Data excerpts -
----

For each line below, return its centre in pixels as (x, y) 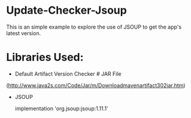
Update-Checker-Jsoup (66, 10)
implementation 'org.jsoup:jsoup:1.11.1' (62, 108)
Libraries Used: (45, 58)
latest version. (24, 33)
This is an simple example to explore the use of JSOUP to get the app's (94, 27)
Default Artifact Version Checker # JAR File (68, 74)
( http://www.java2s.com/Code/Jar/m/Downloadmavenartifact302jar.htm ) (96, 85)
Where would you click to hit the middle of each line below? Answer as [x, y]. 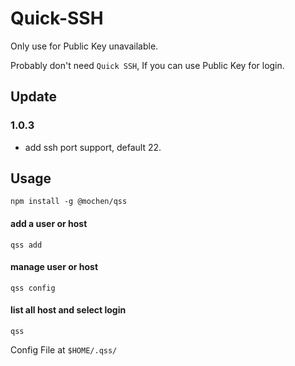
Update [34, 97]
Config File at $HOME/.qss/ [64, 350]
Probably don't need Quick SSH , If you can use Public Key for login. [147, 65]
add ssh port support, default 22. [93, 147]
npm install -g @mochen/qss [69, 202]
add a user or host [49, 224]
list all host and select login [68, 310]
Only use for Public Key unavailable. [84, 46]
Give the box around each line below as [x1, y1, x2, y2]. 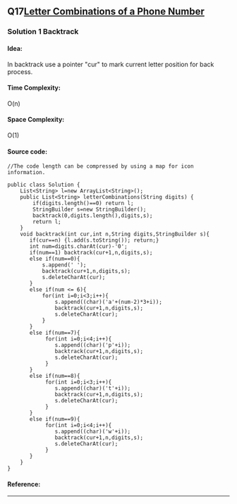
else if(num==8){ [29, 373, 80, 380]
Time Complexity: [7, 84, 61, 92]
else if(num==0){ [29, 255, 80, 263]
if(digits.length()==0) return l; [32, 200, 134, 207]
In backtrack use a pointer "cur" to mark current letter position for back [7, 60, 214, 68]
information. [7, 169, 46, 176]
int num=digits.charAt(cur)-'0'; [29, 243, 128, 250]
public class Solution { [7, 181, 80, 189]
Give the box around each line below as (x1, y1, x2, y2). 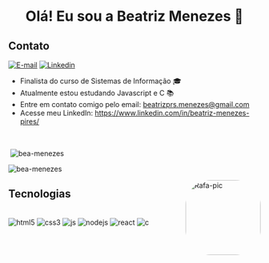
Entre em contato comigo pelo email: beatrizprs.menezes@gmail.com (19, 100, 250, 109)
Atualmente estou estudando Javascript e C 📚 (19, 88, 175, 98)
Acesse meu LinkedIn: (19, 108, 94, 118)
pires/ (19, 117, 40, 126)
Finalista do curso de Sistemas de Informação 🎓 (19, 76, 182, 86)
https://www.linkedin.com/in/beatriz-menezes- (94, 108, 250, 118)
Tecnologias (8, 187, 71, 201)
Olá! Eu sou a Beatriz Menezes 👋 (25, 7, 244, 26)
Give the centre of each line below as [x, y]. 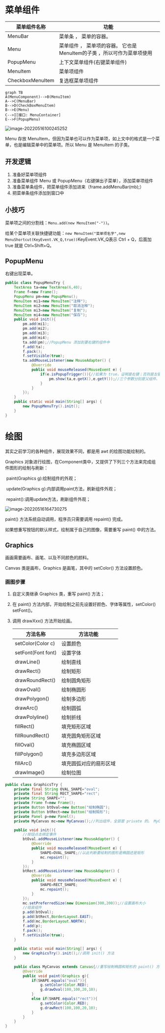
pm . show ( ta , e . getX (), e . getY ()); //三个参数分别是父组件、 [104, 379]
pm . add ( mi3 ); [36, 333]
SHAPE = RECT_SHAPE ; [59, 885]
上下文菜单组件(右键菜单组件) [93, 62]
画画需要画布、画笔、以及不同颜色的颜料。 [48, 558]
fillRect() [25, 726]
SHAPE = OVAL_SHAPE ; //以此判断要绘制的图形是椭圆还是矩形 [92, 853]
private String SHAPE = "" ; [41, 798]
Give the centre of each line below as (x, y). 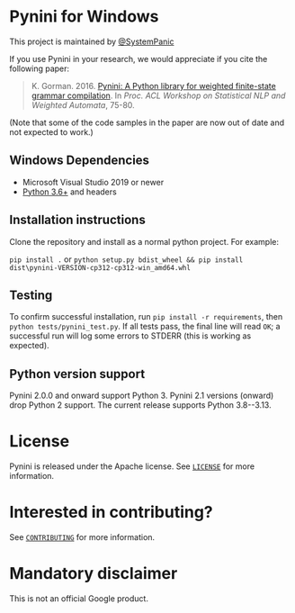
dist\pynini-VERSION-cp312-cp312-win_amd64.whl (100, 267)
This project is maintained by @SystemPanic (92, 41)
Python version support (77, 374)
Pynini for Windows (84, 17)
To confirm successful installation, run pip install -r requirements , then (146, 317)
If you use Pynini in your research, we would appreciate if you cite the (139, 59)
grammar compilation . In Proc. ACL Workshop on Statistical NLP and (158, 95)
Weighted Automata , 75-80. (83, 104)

----

Goal of the exercise - Transcribe, from the material above, the stretch starting at the line with "y1, x2, y2)." and ending at the line with "Give the centre of each line below as (x, y).", both included, exactly. Do not carry over pictures.

The answer -
Give the box around each line below as (x1, y1, x2, y2). 
Entre em contato comigo pelo email: beatrizprs.menezes@gmail.com (19, 100, 250, 109)
Atualmente estou estudando Javascript e C 📚 (19, 88, 175, 98)
Acesse meu LinkedIn: (19, 108, 94, 118)
pires/ (19, 117, 40, 126)
Finalista do curso de Sistemas de Informação 🎓 (19, 76, 182, 86)
https://www.linkedin.com/in/beatriz-menezes- (94, 108, 250, 118)
Tecnologias (8, 187, 71, 201)
Olá! Eu sou a Beatriz Menezes 👋 (25, 7, 244, 26)
Give the centre of each line below as [x, y]. 
pm . show ( ta , e . getX (), e . getY ()); //三个参数分别是父组件、 [104, 379]
pm . add ( mi3 ); [36, 333]
SHAPE = RECT_SHAPE ; [59, 885]
上下文菜单组件(右键菜单组件) [93, 62]
画画需要画布、画笔、以及不同颜色的颜料。 [48, 558]
fillRect() [25, 726]
SHAPE = OVAL_SHAPE ; //以此判断要绘制的图形是椭圆还是矩形 [92, 853]
private String SHAPE = "" ; [41, 798]
Give the centre of each line below as (x, y). 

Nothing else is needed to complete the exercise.